A Sermon for Sunday, 22nd September 2024
“If anyone wants to be first, he must be the very last, and the servant of all.” Mark 9:35
Crow, Ted Hughes’ collection of poems, asks the question, “what is stronger than death?”
The answer in the poem, from someone who had survived the death of another is, “it seems I am.”
Stronger for the moment, at least, Ted Hughes himself died in 1998. His question, though, is one of those questions that pulls us up, that challenges us to see ourselves in perspective.
Human humility is a hard lesson. Our society tells us to strive to succeed; to work hard; to get on; to make something of ourselves; yet ultimately it is all of no avail. In the end we share the same ending.
Jesus goes to the heart of the problem in his conversation with his disciples in the Gospel reading. The disciples had been arguing about which of them was going to get on; which was going to be successful, be of standing in the community, be well known, be a person others recognized in the street. Given their background in Galilee, their exchanges were probably robust.
When they reach Capernaum, they are confronted with reality. “What were you arguing about on the road?” asks Jesus.
They feel silly and embarrassed about their argument. Their ambitions seem petty and trivial when they are faced with Jesus.
What was Jesus’ mood? Anger, frustration, disappointment?
He sits down. Is he feeling tired and weary with this obtuse group of followers or does he want time to emphasise what he is going to say? He calls his friends to gather around and listen, “Whoever wants to be first must be last of all and servant of all.”
Watch what happens next.
“He took a little child and put it among them; and taking it in his arms, he said to them, “Whoever welcomes one such child in my name welcomes me”.
Children were not regarded then as they are now. Before Victorian times, children were simply people who had not reached adulthood. They were economically unproductive; they were too small for military service; they had few of the skills necessary to help run a house—they were simply unimportant, yet, for Jesus, they are the most important.

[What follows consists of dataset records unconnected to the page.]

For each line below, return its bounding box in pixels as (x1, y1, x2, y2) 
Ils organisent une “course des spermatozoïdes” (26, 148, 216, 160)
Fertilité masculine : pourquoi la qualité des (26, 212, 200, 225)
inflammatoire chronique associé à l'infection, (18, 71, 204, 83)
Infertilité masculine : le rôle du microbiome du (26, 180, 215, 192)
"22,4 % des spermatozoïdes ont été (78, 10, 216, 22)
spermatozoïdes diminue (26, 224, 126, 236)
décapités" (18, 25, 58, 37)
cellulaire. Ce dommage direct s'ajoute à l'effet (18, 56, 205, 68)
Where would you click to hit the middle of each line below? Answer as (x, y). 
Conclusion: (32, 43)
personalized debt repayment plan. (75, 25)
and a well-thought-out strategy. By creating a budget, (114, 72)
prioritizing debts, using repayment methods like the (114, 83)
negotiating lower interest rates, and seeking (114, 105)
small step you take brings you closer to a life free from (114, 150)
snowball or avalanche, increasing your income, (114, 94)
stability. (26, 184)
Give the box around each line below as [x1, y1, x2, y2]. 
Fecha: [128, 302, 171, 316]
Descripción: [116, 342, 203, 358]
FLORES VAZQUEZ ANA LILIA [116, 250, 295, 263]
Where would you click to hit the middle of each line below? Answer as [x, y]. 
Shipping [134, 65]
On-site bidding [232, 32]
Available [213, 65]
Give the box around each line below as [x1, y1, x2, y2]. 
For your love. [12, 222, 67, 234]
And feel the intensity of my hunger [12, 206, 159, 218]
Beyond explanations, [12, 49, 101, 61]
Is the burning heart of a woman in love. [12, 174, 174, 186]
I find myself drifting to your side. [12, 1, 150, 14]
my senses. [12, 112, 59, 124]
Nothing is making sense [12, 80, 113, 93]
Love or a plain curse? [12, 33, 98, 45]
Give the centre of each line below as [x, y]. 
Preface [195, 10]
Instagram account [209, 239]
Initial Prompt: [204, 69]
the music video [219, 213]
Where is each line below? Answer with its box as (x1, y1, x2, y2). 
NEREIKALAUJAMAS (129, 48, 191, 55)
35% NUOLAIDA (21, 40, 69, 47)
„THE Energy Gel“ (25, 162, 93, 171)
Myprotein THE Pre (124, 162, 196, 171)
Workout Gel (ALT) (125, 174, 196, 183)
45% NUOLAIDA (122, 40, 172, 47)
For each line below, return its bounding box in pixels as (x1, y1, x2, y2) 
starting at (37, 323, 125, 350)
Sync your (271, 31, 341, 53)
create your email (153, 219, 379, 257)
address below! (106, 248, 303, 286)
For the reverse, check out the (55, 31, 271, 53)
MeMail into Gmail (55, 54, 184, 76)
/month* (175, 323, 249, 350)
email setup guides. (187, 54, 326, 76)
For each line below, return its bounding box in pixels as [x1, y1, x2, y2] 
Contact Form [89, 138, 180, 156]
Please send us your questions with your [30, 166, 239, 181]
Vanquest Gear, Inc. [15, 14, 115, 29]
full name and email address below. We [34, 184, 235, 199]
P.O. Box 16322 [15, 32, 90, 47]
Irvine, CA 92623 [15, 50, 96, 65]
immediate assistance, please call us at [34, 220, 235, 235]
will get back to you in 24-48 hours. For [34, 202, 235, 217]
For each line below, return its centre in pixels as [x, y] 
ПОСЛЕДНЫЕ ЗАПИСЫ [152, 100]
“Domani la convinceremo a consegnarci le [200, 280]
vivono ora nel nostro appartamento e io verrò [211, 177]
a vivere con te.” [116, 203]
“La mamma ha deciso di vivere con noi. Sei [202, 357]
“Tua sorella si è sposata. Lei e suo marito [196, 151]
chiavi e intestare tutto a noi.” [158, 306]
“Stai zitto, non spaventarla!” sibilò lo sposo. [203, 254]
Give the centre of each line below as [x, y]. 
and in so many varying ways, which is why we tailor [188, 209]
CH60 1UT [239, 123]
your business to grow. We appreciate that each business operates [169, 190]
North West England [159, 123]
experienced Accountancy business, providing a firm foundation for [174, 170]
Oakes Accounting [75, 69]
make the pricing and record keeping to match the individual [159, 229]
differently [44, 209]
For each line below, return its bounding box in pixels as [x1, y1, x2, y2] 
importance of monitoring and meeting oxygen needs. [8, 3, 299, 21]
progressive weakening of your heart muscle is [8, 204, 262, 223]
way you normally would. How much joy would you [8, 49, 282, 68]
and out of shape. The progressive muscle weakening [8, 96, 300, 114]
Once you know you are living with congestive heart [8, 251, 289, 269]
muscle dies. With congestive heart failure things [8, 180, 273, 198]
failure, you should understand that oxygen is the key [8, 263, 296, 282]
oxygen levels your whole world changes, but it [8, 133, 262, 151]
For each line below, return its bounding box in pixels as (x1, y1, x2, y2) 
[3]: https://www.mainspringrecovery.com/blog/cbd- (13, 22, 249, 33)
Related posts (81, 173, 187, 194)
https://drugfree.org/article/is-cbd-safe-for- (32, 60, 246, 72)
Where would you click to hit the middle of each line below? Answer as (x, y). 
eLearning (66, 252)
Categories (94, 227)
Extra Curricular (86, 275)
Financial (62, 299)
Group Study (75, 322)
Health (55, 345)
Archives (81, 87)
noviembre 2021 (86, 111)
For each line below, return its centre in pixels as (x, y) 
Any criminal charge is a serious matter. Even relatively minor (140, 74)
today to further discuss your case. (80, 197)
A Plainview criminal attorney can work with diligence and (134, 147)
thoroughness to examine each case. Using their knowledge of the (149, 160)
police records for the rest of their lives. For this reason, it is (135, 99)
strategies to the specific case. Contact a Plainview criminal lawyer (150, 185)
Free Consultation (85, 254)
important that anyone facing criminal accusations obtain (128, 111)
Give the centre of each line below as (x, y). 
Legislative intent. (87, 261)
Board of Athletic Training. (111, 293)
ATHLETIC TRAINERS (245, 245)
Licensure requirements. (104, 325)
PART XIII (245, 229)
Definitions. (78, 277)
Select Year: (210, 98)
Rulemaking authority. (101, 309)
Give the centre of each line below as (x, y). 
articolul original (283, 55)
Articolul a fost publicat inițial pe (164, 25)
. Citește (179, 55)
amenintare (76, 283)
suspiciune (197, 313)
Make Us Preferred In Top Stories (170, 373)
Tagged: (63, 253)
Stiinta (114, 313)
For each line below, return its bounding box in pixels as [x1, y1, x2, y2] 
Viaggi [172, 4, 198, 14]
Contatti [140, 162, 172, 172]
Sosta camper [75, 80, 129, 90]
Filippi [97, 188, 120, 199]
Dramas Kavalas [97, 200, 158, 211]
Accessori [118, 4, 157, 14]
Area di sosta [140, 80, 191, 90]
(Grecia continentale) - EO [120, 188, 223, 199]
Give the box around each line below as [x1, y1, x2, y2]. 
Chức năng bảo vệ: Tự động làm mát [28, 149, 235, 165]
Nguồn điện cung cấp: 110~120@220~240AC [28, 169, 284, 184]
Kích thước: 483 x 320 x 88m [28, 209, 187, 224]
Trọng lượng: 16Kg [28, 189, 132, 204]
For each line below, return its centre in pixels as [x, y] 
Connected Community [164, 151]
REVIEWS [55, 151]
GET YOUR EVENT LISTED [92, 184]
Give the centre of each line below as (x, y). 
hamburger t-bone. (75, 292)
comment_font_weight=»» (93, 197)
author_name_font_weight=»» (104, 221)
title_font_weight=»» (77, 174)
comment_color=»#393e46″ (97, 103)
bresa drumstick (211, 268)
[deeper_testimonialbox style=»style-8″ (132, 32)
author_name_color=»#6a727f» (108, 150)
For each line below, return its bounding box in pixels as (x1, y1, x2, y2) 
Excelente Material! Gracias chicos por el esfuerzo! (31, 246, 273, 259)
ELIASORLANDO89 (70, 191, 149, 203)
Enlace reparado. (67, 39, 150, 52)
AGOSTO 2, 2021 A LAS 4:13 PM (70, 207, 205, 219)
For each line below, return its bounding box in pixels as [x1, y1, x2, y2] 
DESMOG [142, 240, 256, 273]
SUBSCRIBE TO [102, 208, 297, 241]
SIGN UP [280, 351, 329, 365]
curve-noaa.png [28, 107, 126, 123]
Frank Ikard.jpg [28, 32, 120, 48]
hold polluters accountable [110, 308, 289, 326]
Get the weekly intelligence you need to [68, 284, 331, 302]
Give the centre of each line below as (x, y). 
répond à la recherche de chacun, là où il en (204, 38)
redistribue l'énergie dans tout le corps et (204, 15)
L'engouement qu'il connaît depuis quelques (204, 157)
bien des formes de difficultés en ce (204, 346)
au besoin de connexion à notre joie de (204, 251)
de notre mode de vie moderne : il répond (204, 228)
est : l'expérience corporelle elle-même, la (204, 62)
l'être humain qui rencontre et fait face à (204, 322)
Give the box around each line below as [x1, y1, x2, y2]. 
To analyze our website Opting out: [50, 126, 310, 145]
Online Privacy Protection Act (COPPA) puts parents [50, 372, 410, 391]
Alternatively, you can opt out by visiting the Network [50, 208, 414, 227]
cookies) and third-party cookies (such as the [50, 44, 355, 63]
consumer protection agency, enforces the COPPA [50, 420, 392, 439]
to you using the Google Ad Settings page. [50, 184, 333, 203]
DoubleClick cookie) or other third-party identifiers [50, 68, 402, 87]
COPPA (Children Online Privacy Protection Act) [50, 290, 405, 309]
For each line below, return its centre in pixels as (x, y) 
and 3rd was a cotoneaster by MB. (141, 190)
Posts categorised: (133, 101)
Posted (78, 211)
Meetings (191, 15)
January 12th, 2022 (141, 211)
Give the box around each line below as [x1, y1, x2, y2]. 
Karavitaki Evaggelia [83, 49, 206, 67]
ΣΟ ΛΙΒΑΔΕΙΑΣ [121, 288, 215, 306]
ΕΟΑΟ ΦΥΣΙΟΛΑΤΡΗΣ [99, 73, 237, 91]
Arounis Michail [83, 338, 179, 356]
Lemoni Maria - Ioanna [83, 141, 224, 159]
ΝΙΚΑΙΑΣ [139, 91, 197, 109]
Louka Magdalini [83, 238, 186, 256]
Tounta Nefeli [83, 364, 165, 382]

For centuries, the church has tried to avoid this fundamental piece of Jesus’ of Jesus’ teaching. Welcome the children because they are the ones with the right perspective on their own importance. They know there is always someone greater and bigger and more powerful than they; the vanity of adults is not an option.
Welcome the children because children are the ones with the right perspective on time. A year away, a month away, these terms are meaningless when you are young, everything might have changed by then; life is for living here and now. Welcome the children because their perception of God has not been clouded over by adult notions.
The church has lost sight of this Jesus. Sometimes, it has forgotten completely the things Jesus said.
Sitting there Jesus has emphasised, even laboured, what he says to the disciples. He wishes to leave no room for misunderstanding. Reflecting on the church today, he must wonder if church leaders take the slightest notice of what he said.
The little child set amongst the disciples had no sense of ambition, no desire for gain and success, none of the vanity that so possessed its elders. The child’s perspective was the right one because it is the real one. Ultimately, all human ambition and fame are wiped out because every life comes to an end.
No matter how much we have, no matter how far we go, no matter how important we become, no matter who is the greatest, there is no avoiding one single reality, that this life comes to an end. The only person who is stronger than death is Jesus.
Only the child standing in the middle of the circle has the wisdom to see things as they are.
“If anyone wants to be first, he must be the very last, and the servant of all.” Being the last, being the servant, means seeing life in perspective. It means seeing the end of life, and being able to see beyond that end.